I reached out to Jeff on Twitter asking if such a board existed. He replied that there were some partial solutions, but nothing quite right—and that he'd love to see it exist. My response? "Be right back."

The Plan

My initial plan seemed straightforward:

  • Take the official Compute Module I/O board

  • Resize it to Mini-ITX form factor

  • Replace the M.2 slot with a PCIe slot

  • Add an ATX power connector

  • Profit!

As it turned out, the execution was significantly more challenging than the concept.

The Challenges

I discovered that an open hardware project had already attempted something similar, but they had stopped at the planning stage—and that's where all the difficult work begins.

Beyond the arduous process of turning an idea into a real product, the main technical challenge lies in PCIe being an extremely fast protocol. You can't simply connect the wires together; you need to carefully tune trace lengths with precise spacing, or the system won't work. This is why PCBs have those distinctive parallel traces with small squiggles—they're length-matching patterns to ensure signal integrity.

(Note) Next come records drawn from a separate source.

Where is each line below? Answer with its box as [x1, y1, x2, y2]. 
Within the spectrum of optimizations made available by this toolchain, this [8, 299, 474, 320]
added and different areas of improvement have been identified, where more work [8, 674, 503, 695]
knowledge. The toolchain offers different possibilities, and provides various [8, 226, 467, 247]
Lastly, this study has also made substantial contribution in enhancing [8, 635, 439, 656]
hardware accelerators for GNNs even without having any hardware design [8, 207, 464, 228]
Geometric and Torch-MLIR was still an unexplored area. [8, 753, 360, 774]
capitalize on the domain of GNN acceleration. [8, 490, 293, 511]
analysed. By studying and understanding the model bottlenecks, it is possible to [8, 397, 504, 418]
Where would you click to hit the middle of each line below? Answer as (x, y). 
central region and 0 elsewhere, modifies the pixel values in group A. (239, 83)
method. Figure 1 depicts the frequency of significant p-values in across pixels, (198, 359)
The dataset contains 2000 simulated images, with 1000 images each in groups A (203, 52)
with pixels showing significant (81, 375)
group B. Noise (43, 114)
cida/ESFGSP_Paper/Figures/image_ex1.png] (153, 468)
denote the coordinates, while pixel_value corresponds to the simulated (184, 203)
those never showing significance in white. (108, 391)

After extensively checking the design and triple-checking every detail, I finally ordered a small batch of PCBs. While waiting for those to arrive, I also ordered a GPU, power supply, and case to assemble a complete system.

Testing and Assembly

When the PCBs arrived, I set up a test bench and began validation. Despite a few minor setbacks, the board worked on the first try—mostly. I started conservatively, testing with a network card before risking my new GPU. Once that worked successfully, I followed Jeff's instructions to compile a new kernel with the necessary AMD driver fixes.

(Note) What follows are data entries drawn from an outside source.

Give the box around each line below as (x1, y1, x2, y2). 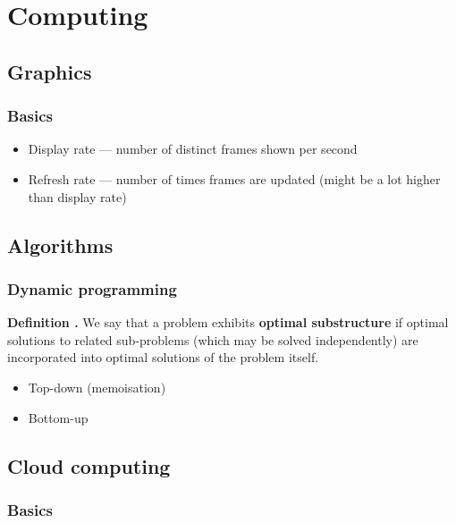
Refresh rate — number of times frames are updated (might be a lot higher (28, 169, 441, 188)
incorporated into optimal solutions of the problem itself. (7, 348, 319, 367)
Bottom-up (28, 408, 89, 426)
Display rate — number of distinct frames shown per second (28, 139, 358, 158)
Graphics (7, 57, 92, 85)
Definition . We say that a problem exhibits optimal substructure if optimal (7, 313, 449, 332)
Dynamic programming (7, 277, 177, 299)
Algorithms (7, 231, 114, 258)
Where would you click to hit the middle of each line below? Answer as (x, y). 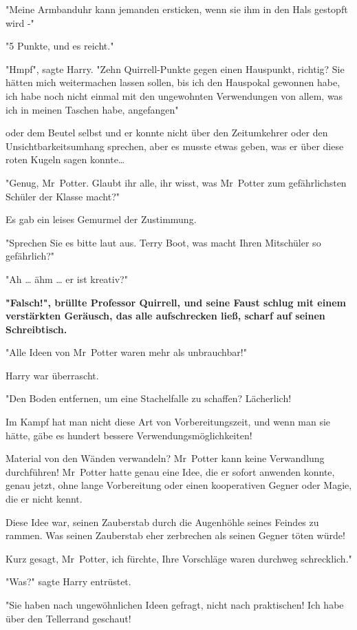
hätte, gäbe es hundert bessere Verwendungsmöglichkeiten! (129, 435)
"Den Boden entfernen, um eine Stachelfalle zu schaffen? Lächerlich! (149, 398)
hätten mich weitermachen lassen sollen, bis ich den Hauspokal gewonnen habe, (173, 82)
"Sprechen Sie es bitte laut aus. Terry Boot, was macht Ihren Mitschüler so (163, 242)
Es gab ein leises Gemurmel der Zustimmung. (101, 219)
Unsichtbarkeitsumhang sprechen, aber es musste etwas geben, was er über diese (175, 146)
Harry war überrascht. (52, 375)
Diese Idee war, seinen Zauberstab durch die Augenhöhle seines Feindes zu (162, 522)

With the GPU test successful, I was ready to assemble everything into the final case.

Build Process

Installing the Compute Module: The first step involves inserting the Raspberry Pi Compute Module 5 (8GB RAM, 32GB storage) into its socket—firmly but carefully. After securing it with washers, I applied the thermal interface material, attached the heatsink, and secured it with the provided screws.

Power Supply Installation: I chose the BeQuiet SFX Power 3 for this build. The case required removing the power supply bracket, mounting the PSU with the case screws, connecting the extension lead, and reinstalling the bracket with the power supply attached.

Motherboard Integration: With the four corner screws in place, I connected the fan header, front panel I/O, and ATX power connector to complete the motherboard installation.

GPU Installation: For the graphics card, I selected an AMD 7800 XT. After removing the rear faceplates (and unfortunately cutting myself in the process), I installed the GPU using a riser cable configuration. Pro tip: insert cables before screws for easier access—unlike what I did in my somewhat chaotic assembly footage.

Results

The finished system looks like a standard Mini-ITX build (minus the missing I/O plate), but when powered on, it boots into Raspberry Pi OS. Following Jeff's tutorial, I installed the necessary drivers, kernels, and llama.cpp.

The performance results were impressive: I achieved 12-14 tokens per second on a 14B model, which provides excellent responsiveness for local AI applications.

What's Next

I now have a fully functional Mini-ITX Compute Module 5 board with discrete graphics capability, perfect for running large language models locally. In upcoming content, I'll explore setting up Home Assistant integration, experimenting with different AI personalities, and other exciting applications.

The Sanctuary System Sentinel Core represents more than just a hardware achievement—it's a step toward the vision of accessible, local AI that puts powerful capabilities directly in users' hands, free from the constraints of cloud dependencies and corporate gatekeepers.


This project demonstrates that with determination, careful engineering, and perhaps a touch of Kennedy-inspired ambition, we can build the tools needed for a more open and accessible AI future.